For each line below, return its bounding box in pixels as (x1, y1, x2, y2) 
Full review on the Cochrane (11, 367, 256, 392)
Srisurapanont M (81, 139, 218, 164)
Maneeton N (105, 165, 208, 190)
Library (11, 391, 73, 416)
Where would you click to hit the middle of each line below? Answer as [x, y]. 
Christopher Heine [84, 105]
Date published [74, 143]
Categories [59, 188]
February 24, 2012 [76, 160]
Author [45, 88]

...

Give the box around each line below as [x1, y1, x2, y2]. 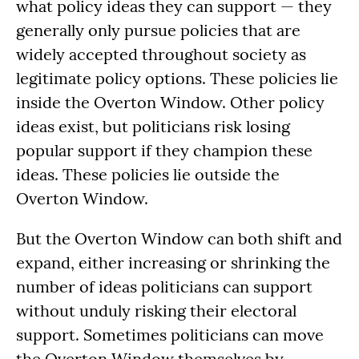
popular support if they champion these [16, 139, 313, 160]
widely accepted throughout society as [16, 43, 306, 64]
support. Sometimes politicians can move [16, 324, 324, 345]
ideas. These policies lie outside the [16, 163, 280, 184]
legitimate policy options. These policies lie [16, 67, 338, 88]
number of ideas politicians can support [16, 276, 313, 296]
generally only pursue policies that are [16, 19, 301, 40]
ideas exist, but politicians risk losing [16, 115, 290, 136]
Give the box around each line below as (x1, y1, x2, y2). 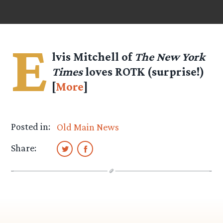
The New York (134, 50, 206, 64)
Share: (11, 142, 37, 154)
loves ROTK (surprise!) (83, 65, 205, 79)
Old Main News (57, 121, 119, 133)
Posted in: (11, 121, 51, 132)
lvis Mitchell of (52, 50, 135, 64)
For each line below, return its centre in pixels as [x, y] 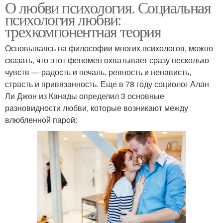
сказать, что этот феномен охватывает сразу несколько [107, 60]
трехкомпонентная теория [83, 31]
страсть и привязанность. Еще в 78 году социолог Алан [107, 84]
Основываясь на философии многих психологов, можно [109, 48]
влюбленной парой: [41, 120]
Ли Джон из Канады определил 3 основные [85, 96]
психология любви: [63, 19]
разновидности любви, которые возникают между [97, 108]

### WORK TASK:
Word for word, repeat the lines above from the one with "ideas exist, but" through the one with "Posted in: (11, 121, 51, 132)", and nothing beyond them. Omit the pictures.

### WORKED SOLUTION:
ideas exist, but politicians risk losing [16, 115, 290, 136]
Give the box around each line below as (x1, y1, x2, y2). 
The New York (134, 50, 206, 64)
Share: (11, 142, 37, 154)
loves ROTK (surprise!) (83, 65, 205, 79)
Old Main News (57, 121, 119, 133)
Posted in: (11, 121, 51, 132)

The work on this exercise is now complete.